Democrats and Republicans laughed and looked the other way in 2008 when Palin predicted that then-Sen. Barack Obama's reaction of "indecision" and "moral equivalence" to Russia's invasion of Georgia would warrant an invasion of Ukraine if he became the U.S. president.

"I'm usually not one to Told-Ya-So, but I did, despite my accurate prediction being derided as 'an extremely far-fetched scenario' by the 'high-brow' Foreign Policy magazine," Palin wrote in a Facebook post last Friday.

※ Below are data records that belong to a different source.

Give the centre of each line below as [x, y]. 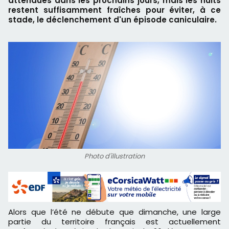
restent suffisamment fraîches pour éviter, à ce [114, 10]
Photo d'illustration [114, 156]
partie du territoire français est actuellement [114, 222]
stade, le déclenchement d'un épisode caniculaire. [112, 20]
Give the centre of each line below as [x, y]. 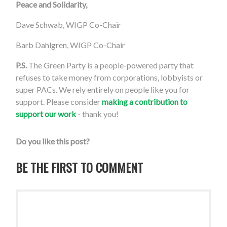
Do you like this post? [53, 141]
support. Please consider [59, 102]
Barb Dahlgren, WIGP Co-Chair [71, 45]
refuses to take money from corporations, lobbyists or [109, 78]
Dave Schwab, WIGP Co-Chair [69, 25]
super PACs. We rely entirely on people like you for [103, 90]
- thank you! [98, 114]
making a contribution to [145, 102]
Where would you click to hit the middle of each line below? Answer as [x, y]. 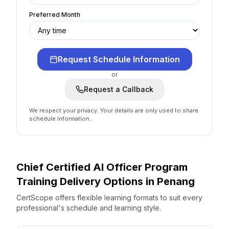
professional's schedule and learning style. [89, 208]
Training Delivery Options [81, 181]
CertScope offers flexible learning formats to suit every [109, 198]
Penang [176, 181]
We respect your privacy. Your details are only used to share [114, 110]
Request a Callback [119, 89]
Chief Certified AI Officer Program [102, 167]
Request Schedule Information [119, 59]
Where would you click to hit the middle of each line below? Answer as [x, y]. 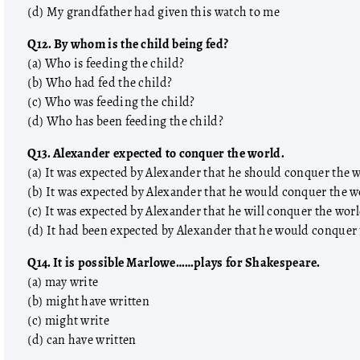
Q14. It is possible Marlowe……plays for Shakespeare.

Republicans say Obama has acted passively in his response to the crisis in Ukraine, a country currently lurching toward the brink of war. Several GOP legislators, including Palin, made similar calls for tougher action when Russia invaded Georgia -- another former Soviet republic. Putin, who was prime minister at the time, ignored accusations from the West and continued to move forward. 

Russia supplies natural gas to Europe and fills the pipelines that run through Ukraine. Obama and Secretary of State John Kerry must make the final decision on whether the Keystone XL pipeline expansion can move forward after the state department's inspector general last month rejected claims of an internal conflict of interest violation.

Putin is one of many world leaders, Palin said, who are "finally taking advantage" of the Obama administration's weakness.